* **EXERCISE**:
Once the data has been read, return all of it precisely as written.

* **EXERCISE MATERIAL**:

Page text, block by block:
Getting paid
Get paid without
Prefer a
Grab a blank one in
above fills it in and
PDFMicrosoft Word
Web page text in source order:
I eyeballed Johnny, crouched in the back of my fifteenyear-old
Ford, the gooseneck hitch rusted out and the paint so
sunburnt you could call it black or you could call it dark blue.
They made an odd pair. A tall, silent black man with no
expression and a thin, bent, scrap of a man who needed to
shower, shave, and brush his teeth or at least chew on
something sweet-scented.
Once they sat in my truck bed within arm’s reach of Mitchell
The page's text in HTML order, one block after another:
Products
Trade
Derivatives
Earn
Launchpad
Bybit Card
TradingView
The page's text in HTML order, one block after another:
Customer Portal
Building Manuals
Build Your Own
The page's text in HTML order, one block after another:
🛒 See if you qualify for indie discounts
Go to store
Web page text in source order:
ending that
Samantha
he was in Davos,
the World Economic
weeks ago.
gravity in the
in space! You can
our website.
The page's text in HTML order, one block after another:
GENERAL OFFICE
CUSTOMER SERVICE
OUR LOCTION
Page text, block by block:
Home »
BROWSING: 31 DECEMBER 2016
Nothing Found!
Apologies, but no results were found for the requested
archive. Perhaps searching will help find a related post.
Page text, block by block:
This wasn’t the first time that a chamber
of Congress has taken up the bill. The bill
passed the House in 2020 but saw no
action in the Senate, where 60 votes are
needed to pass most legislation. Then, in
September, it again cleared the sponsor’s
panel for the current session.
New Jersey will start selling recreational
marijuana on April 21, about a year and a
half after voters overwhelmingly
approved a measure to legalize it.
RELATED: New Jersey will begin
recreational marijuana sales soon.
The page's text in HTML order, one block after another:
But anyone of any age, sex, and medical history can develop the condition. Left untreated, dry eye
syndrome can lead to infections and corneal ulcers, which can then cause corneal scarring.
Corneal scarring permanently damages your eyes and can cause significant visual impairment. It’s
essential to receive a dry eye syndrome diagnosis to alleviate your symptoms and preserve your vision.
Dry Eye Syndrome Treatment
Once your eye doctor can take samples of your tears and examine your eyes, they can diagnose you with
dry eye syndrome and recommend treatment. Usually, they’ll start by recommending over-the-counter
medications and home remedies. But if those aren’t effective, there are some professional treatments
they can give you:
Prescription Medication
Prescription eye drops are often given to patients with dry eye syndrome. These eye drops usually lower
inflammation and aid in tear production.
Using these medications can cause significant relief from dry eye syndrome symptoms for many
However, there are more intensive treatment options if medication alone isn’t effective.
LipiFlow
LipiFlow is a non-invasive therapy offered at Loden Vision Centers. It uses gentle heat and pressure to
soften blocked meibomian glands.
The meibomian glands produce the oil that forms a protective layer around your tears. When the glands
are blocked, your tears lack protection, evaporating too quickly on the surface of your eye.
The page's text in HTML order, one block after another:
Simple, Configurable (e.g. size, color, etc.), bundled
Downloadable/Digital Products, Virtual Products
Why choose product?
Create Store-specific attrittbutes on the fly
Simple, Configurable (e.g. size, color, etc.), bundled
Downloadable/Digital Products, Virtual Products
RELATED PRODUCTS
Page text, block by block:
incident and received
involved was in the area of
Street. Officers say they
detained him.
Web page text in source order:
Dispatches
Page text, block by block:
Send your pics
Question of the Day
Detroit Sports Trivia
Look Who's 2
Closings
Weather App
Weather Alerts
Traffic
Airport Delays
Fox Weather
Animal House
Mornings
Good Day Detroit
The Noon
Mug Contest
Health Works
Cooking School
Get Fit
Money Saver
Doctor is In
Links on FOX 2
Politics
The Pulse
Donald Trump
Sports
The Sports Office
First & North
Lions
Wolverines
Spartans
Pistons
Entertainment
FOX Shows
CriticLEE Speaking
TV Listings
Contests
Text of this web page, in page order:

* **SOLVED PROBLEM**:
Page text, block by block:
Getting paid
Get paid without
Prefer a
Grab a blank one in
above fills it in and
PDFMicrosoft Word
Web page text in source order:
I eyeballed Johnny, crouched in the back of my fifteenyear-old
Ford, the gooseneck hitch rusted out and the paint so
sunburnt you could call it black or you could call it dark blue.
They made an odd pair. A tall, silent black man with no
expression and a thin, bent, scrap of a man who needed to
shower, shave, and brush his teeth or at least chew on
something sweet-scented.
Once they sat in my truck bed within arm’s reach of Mitchell
The page's text in HTML order, one block after another:
Products
Trade
Derivatives
Earn
Launchpad
Bybit Card
TradingView
The page's text in HTML order, one block after another:
Customer Portal
Building Manuals
Build Your Own
The page's text in HTML order, one block after another:
🛒 See if you qualify for indie discounts
Go to store
Web page text in source order:
ending that
Samantha
he was in Davos,
the World Economic
weeks ago.
gravity in the
in space! You can
our website.
The page's text in HTML order, one block after another:
GENERAL OFFICE
CUSTOMER SERVICE
OUR LOCTION
Page text, block by block:
Home »
BROWSING: 31 DECEMBER 2016
Nothing Found!
Apologies, but no results were found for the requested
archive. Perhaps searching will help find a related post.
Page text, block by block:
This wasn’t the first time that a chamber
of Congress has taken up the bill. The bill
passed the House in 2020 but saw no
action in the Senate, where 60 votes are
needed to pass most legislation. Then, in
September, it again cleared the sponsor’s
panel for the current session.
New Jersey will start selling recreational
marijuana on April 21, about a year and a
half after voters overwhelmingly
approved a measure to legalize it.
RELATED: New Jersey will begin
recreational marijuana sales soon.
The page's text in HTML order, one block after another:
But anyone of any age, sex, and medical history can develop the condition. Left untreated, dry eye
syndrome can lead to infections and corneal ulcers, which can then cause corneal scarring.
Corneal scarring permanently damages your eyes and can cause significant visual impairment. It’s
essential to receive a dry eye syndrome diagnosis to alleviate your symptoms and preserve your vision.
Dry Eye Syndrome Treatment
Once your eye doctor can take samples of your tears and examine your eyes, they can diagnose you with
dry eye syndrome and recommend treatment. Usually, they’ll start by recommending over-the-counter
medications and home remedies. But if those aren’t effective, there are some professional treatments
they can give you:
Prescription Medication
Prescription eye drops are often given to patients with dry eye syndrome. These eye drops usually lower
inflammation and aid in tear production.
Using these medications can cause significant relief from dry eye syndrome symptoms for many
However, there are more intensive treatment options if medication alone isn’t effective.
LipiFlow
LipiFlow is a non-invasive therapy offered at Loden Vision Centers. It uses gentle heat and pressure to
soften blocked meibomian glands.
The meibomian glands produce the oil that forms a protective layer around your tears. When the glands
are blocked, your tears lack protection, evaporating too quickly on the surface of your eye.
The page's text in HTML order, one block after another:
Simple, Configurable (e.g. size, color, etc.), bundled
Downloadable/Digital Products, Virtual Products
Why choose product?
Create Store-specific attrittbutes on the fly
Simple, Configurable (e.g. size, color, etc.), bundled
Downloadable/Digital Products, Virtual Products
RELATED PRODUCTS
Page text, block by block:
incident and received
involved was in the area of
Street. Officers say they
detained him.
Web page text in source order:
Dispatches
Page text, block by block:
Send your pics
Question of the Day
Detroit Sports Trivia
Look Who's 2
Closings
Weather App
Weather Alerts
Traffic
Airport Delays
Fox Weather
Animal House
Mornings
Good Day Detroit
The Noon
Mug Contest
Health Works
Cooking School
Get Fit
Money Saver
Doctor is In
Links on FOX 2
Politics
The Pulse
Donald Trump
Sports
The Sports Office
First & North
Lions
Wolverines
Spartans
Pistons
Entertainment
FOX Shows
CriticLEE Speaking
TV Listings
Contests
Text of this web page, in page order:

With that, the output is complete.